GraphX: Graph Processing in a Distributed Dataflow Framework

Original paper by Joseph E. Gonzalez, Reynold S. Xin, Ankur Dave, Daniel Crankshaw, Michael J. Franklin and Ion Stoica: https://www.usenix.org/conference/osdi14/technical-sessions/presentation/gonzalez

With the growing focus of the scientific community on proposing specialized solutions for large-scale graph processing systems, processing models that use different data structures (graphs, tables, and unstructured files, for example) need to be implemented using a combination of different tools making this process complex to manage. Aiming to unify ideas presented in specialized graph processing environments (GraphLab, Pregel, and Giraph) and general-purpose processing environments (Hadoop, MapReduce, and Spark), the authors present in this article GraphX. The system consists of a module built on top of Apache Spark, allowing the creation of heterogeneous processing flows through an extensible API, and representations of the relationships between vertices and edges in RDDs, a key contribution of this solution which allows us to compose graphs and collections structured in a single and generic distributed processing model within the same environment.

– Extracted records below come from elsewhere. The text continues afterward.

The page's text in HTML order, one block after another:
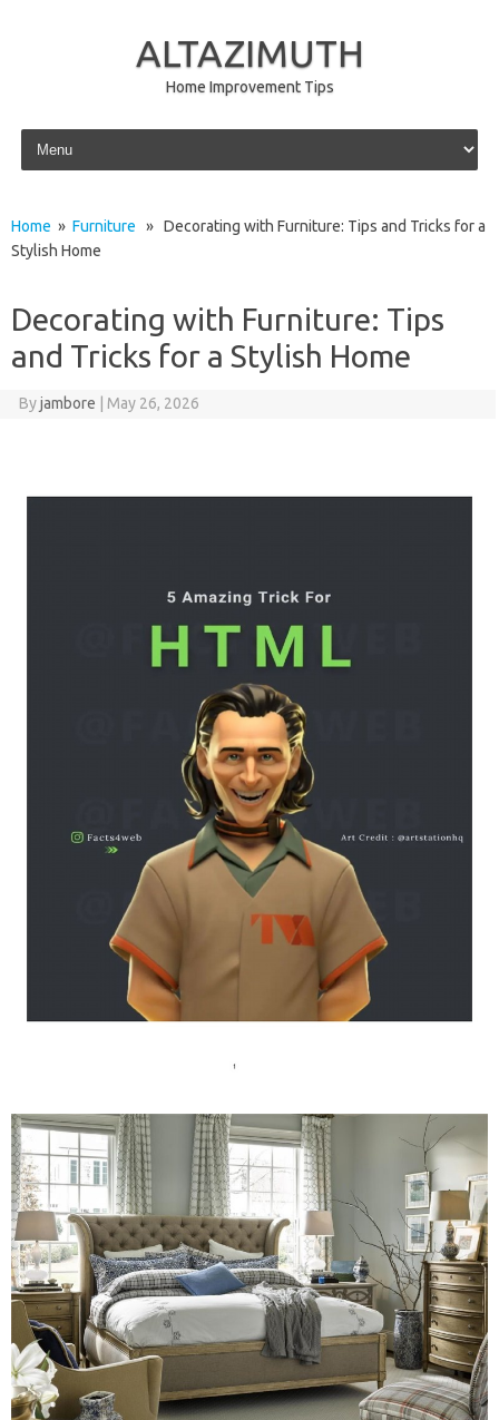
ALTAZIMUTH
Home Improvement Tips
Skip to content
Home » Furniture » Decorating with Furniture: Tips and Tricks for a
Stylish Home
Decorating with Furniture: Tips
and Tricks for a Stylish Home
Byjambore May 26, 2026
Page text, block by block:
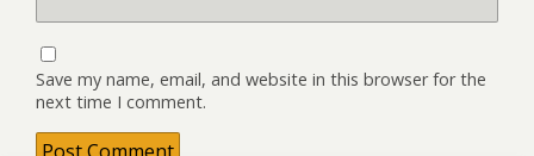
Save my name, email, and website in this browser for the
next time I comment.
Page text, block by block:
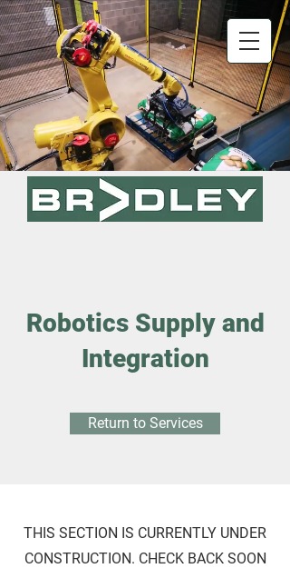
Robotics Supply and
Integration
Return to Services
THIS SECTION IS CURRENTLY UNDER
CONSTRUCTION. CHECK BACK SOON
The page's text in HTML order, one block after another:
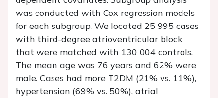
was conducted with Cox regression models
for each subgroup. We located 25 995 cases
with third-degree atrioventricular block
that were matched with 130 004 controls.
The mean age was 76 years and 62% were
male. Cases had more T2DM (21% vs. 11%),
hypertension (69% vs. 50%), atrial

The authors evaluate GraphX’s performance by measuring its performance when processing a graph representing Twitter user followers, containing over a billion edges and 40 million vertices. The experiments were executed on an EC2 cluster with 16 workers with 68GB of memory each. The results show that GraphX has a lower performance than GraphLab when processing graphs alone, and higher performance when processing a complete flow within Apache Spark, having its communication overhead at each interaction reduced by up to 5.8x.

This work presents a significant contribution by proposing an efficient and robust system to run iterative algorithms on graphs within processing environments such as Apache Spark. Taking advantage of the standard join-map-group-by operations, GraphX also benefits from fault tolerance and transparent recovery mechanisms from Apache Spark while still allowing the composition of graphs and collections in the same processing pipeline.